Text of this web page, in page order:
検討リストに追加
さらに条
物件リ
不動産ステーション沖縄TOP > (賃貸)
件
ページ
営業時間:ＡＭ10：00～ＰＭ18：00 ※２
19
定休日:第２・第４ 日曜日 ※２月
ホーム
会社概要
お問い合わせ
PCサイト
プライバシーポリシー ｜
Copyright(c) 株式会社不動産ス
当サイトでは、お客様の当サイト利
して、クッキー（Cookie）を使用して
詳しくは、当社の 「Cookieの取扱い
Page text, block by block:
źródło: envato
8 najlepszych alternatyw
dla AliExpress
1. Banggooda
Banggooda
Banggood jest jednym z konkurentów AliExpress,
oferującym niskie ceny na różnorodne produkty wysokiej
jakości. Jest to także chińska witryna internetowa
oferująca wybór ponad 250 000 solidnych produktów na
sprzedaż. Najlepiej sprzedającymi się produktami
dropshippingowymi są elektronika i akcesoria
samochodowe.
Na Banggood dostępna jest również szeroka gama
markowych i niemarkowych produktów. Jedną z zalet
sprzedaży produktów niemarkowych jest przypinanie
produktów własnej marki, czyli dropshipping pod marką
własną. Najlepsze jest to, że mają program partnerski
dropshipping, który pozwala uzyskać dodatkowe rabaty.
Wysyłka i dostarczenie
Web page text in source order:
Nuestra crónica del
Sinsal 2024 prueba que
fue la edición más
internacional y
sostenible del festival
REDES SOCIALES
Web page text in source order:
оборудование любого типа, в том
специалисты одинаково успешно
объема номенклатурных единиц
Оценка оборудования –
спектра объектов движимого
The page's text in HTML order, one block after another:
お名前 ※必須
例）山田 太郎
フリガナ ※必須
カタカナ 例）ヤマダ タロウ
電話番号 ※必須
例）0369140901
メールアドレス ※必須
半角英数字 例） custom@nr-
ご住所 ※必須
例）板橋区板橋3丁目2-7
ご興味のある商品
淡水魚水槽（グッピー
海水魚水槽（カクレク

——————————

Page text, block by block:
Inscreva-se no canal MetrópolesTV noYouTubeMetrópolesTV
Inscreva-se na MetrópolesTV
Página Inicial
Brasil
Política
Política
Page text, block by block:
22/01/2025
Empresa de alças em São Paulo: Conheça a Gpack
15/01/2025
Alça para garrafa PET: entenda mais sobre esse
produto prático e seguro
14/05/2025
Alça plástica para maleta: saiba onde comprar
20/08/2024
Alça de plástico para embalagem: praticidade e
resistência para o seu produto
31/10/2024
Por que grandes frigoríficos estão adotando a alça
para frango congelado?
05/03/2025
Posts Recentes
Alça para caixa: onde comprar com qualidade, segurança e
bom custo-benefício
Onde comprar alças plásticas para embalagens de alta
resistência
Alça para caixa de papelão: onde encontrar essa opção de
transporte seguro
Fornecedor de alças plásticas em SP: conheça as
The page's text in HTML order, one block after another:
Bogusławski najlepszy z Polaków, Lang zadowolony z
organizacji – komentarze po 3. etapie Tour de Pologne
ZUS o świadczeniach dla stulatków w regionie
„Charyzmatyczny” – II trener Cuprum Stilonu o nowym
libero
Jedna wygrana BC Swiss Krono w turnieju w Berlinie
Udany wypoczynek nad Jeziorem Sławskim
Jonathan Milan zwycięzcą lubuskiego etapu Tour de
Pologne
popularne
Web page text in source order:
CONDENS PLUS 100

——————————

What you should do: With the first line being the one containing "oferująca wybór ponad" and the last line the one containing "dropshipping, który pozwala", transcribe exactly the lines above that fall in that range.

Finished exercise:
oferująca wybór ponad 250 000 solidnych produktów na
sprzedaż. Najlepiej sprzedającymi się produktami
dropshippingowymi są elektronika i akcesoria
samochodowe.
Na Banggood dostępna jest również szeroka gama
markowych i niemarkowych produktów. Jedną z zalet
sprzedaży produktów niemarkowych jest przypinanie
produktów własnej marki, czyli dropshipping pod marką
własną. Najlepsze jest to, że mają program partnerski
dropshipping, który pozwala uzyskać dodatkowe rabaty.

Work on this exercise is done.